EXERCISE BRIEF: In the data below, find the line containing "definierten beziehungsweise geänderten" and the line containing "below as (x1, y1, x2, y2).", then reproduce them and every line between, exactly. Omit pictures.

───── SUPPLIED RECORDS

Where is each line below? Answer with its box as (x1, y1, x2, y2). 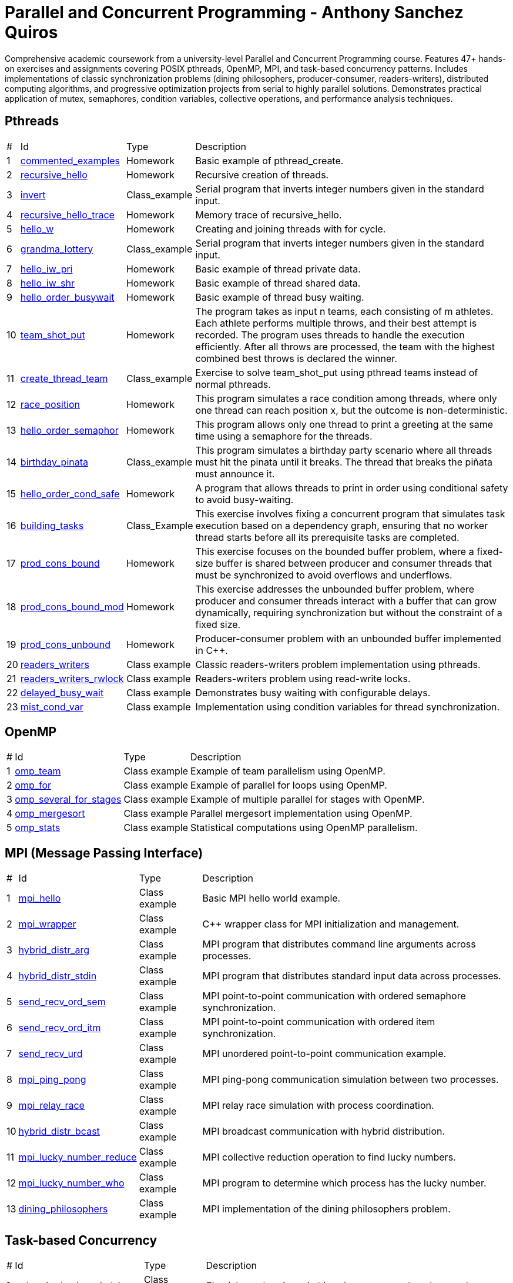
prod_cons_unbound (20, 638, 111, 650)
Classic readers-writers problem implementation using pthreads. (195, 658, 481, 670)
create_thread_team (20, 372, 108, 384)
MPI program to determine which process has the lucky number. (202, 1177, 487, 1189)
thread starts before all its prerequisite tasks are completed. (195, 531, 460, 543)
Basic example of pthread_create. (195, 154, 344, 167)
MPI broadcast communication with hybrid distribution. (202, 1125, 445, 1138)
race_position (20, 398, 81, 410)
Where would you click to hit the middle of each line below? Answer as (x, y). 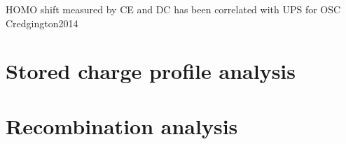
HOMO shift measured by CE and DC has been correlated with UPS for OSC (173, 9)
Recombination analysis (122, 125)
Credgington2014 (42, 23)
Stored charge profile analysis (151, 71)
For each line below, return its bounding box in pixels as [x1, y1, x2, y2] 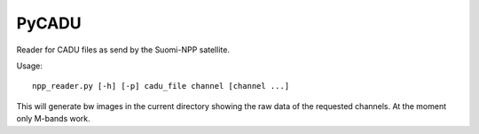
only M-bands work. [16, 114, 90, 124]
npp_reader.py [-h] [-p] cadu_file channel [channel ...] [32, 81, 290, 91]
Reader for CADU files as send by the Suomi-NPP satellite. [16, 44, 231, 55]
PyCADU [16, 13, 82, 33]
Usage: [16, 60, 43, 71]
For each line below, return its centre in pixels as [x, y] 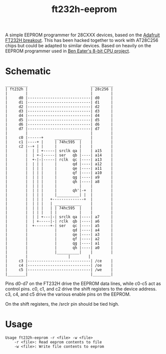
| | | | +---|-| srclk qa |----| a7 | [59, 217]
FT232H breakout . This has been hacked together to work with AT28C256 [82, 40]
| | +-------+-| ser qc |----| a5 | [59, 226]
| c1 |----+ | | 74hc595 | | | [59, 142]
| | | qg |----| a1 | [59, 243]
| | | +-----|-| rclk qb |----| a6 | [59, 222]
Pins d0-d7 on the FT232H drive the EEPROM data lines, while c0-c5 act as [83, 284]
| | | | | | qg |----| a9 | [59, 177]
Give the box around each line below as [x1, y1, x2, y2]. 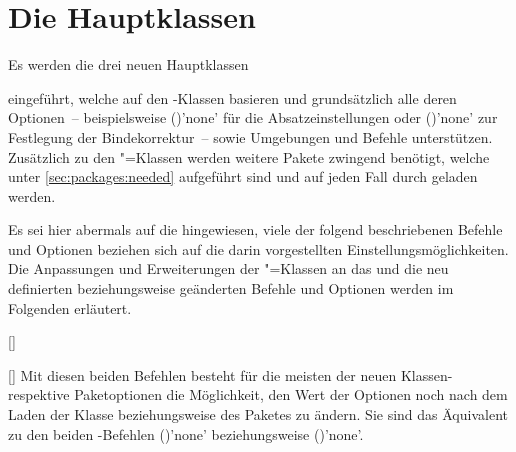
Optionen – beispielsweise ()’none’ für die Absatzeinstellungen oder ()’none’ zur [8, 107, 498, 128]
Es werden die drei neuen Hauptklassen [8, 54, 249, 75]
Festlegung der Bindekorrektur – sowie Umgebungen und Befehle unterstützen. [8, 126, 493, 147]
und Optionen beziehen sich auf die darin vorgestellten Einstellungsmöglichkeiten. [8, 238, 509, 259]
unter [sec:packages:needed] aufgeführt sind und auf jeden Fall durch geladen [8, 166, 478, 187]
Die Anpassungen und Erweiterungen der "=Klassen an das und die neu [8, 258, 449, 279]
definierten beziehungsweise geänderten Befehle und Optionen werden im [8, 278, 454, 299]
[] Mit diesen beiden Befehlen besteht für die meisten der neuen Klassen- [8, 364, 453, 385]
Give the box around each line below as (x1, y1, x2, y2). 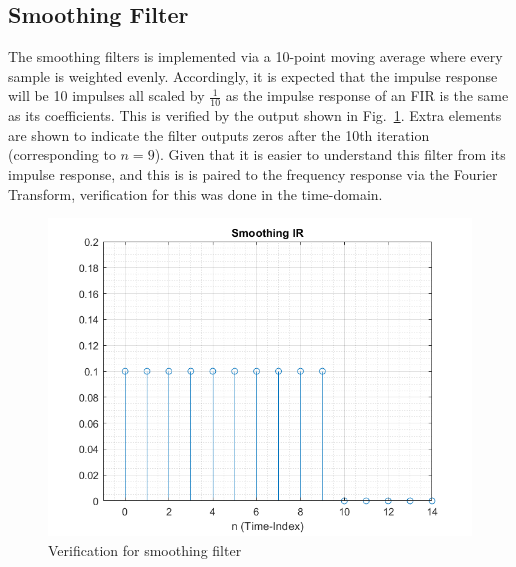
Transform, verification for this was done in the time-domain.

──────────

TASK SOLUTION:
definierten beziehungsweise geänderten Befehle und Optionen werden im [8, 278, 454, 299]
[] Mit diesen beiden Befehlen besteht für die meisten der neuen Klassen- [8, 364, 453, 385]
Give the box around each line below as (x1, y1, x2, y2). 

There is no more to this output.